Songs of Experience

    The Songs of Experience were first advertised in 1793, before being rebound with the Songs of Innocence the following year. As one might expect the poems of Experience are darker in tone and outlook, affirming a bleaker (or more realistic) view of creation than their 'Innocent' counterparts, more satirical, cynical and worldy-wise, and often more angry. In the Songs of Experience 'Innocence has "progressed" towards 'Experience', but it is important to remember that Blake's vision is essentially dialectical: 'Innocence' and 'Experience' are co-related states, and Blake is certainly not attempting to suggest that 'Experience' is "better" or "more realistic" than the idealistic naivety of 'Innocence'. And behind the Songs of Experience also is the hope of transformation, that "the cries of chimney sweepers, soldiers, harlots, menace church, palace and established religion, calling not for removal to 'new worlds, as in 'Night' in Innocence, but for the transformation of this one." (Peter Butter).

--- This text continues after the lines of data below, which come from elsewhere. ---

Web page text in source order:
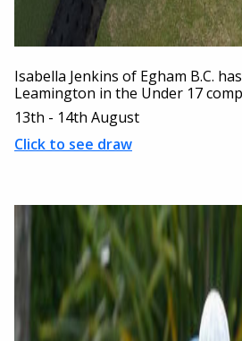
Isabella Jenkins of Egham B.C.
Leamington in the Under 17
13th - 14th August
Click to see draw
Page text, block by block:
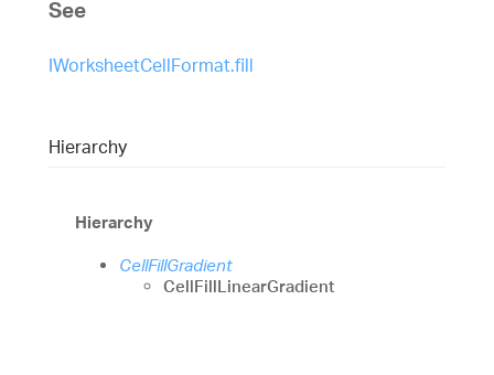
See
IWorksheetCellFormat.fill
Hierarchy
Hierarchy
CellFillGradient
CellFillLinearGradient
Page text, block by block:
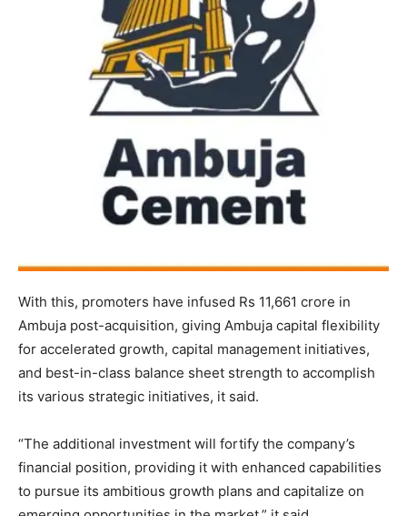
With this, promoters have infused Rs 11,661 crore in
Ambuja post-acquisition, giving Ambuja capital flexibility
for accelerated growth, capital management initiatives,
and best-in-class balance sheet strength to accomplish
its various strategic initiatives, it said.
“The additional investment will fortify the company’s
financial position, providing it with enhanced capabilities
to pursue its ambitious growth plans and capitalize on
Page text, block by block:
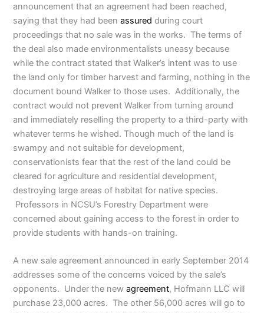
announcement that an agreement had been reached,
saying that they had beenassured during court
proceedings that no sale was in the works. The terms of
the deal also made environmentalists uneasy because
while the contract stated that Walker’s intent was to use
the land only for timber harvest and farming, nothing in the
document bound Walker to those uses. Additionally, the
contract would not prevent Walker from turning around
and immediately reselling the property to a third-party with
whatever terms he wished. Though much of the land is
swampy and not suitable for development,
conservationists fear that the rest of the land could be
cleared for agriculture and residential development,
destroying large areas of habitat for native species.
Professors in NCSU’s Forestry Department were
concerned about gaining access to the forest in order to
provide students with hands-on training.
A new sale agreement announced in early September 2014
addresses some of the concerns voiced by the sale’s
opponents. Under the newagreement, Hofmann LLC will
purchase 23,000 acres. The other 56,000 acres will go to
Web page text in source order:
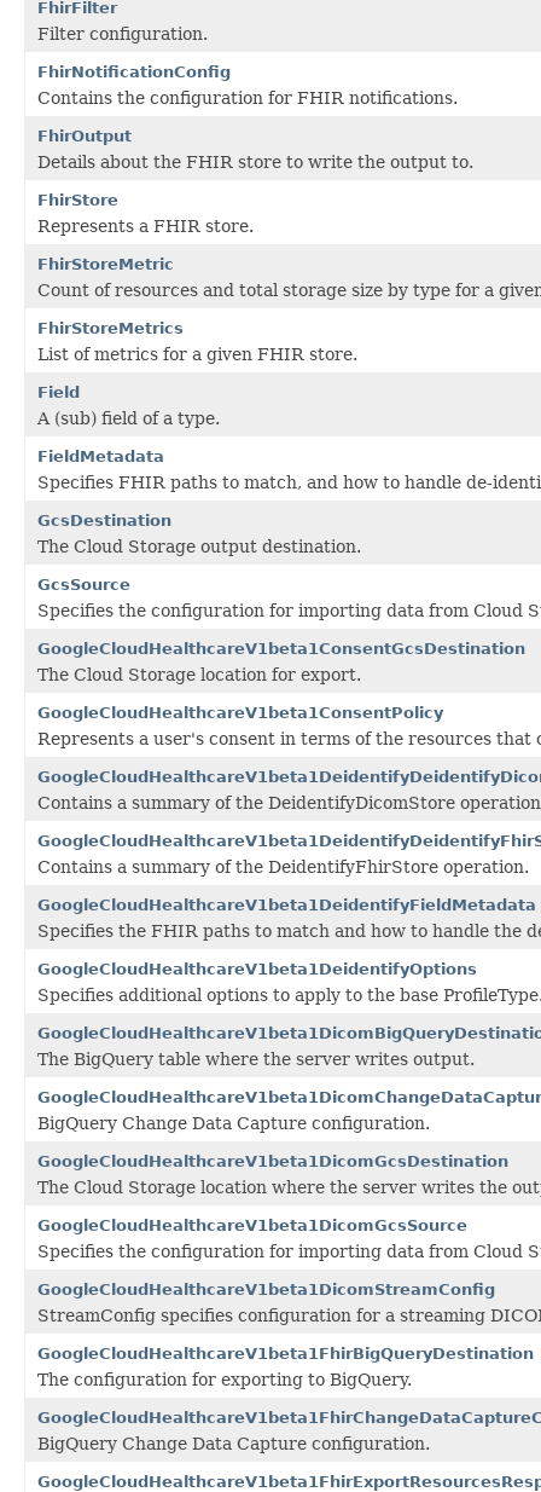
FhirFilter
Filter configuration.
FhirNotificationConfig
Contains the configuration for FHIR notifications.
FhirOutput
Details about the FHIR store to write the output to.
FhirStore
Represents a FHIR store.
FhirStoreMetric
Count of resources and total storage size by type for a
FhirStoreMetrics
List of metrics for a given FHIR store.
Field
A (sub) field of a type.
FieldMetadata
Specifies FHIR paths to match, and how to handle de-
GcsDestination
The Cloud Storage output destination.
GcsSource
Specifies the configuration for importing data from Cloud
GoogleCloudHealthcareV1beta1ConsentGcsDestination
The Cloud Storage location for export.
GoogleCloudHealthcareV1beta1ConsentPolicy
Represents a user's consent in terms of the resources that
Contains a summary of the DeidentifyDicomStore
Contains a summary of the DeidentifyFhirStore operation.
GoogleCloudHealthcareV1beta1DeidentifyFieldMetadata
Specifies the FHIR paths to match and how to handle the
GoogleCloudHealthcareV1beta1DeidentifyOptions
Specifies additional options to apply to the base
The BigQuery table where the server writes output.
BigQuery Change Data Capture configuration.
GoogleCloudHealthcareV1beta1DicomGcsDestination
The Cloud Storage location where the server writes the
GoogleCloudHealthcareV1beta1DicomGcsSource
Specifies the configuration for importing data from Cloud
GoogleCloudHealthcareV1beta1DicomStreamConfig
StreamConfig specifies configuration for a streaming
GoogleCloudHealthcareV1beta1FhirBigQueryDestination
The configuration for exporting to BigQuery.
BigQuery Change Data Capture configuration.

    Just as the figure of the Lamb dominates the Songs of Innocence, so the Songs of Experience are presided over by the figure of the 'Tyger', that mixture of the Beautiful, the Dangerous and the Energetic, with its associations of "Christ the Tiger". It is worth remembering that Blake was conscious of the dangers of a pallid and life-denying Evangelical Christianity which castigated sexuality and sexual energy to the realms of the unspeakable demonic. From the point of view of the Songs of Innocence this view of sexuality, (and of tigers) is unthinkable, but these are not the Songs of Innocence!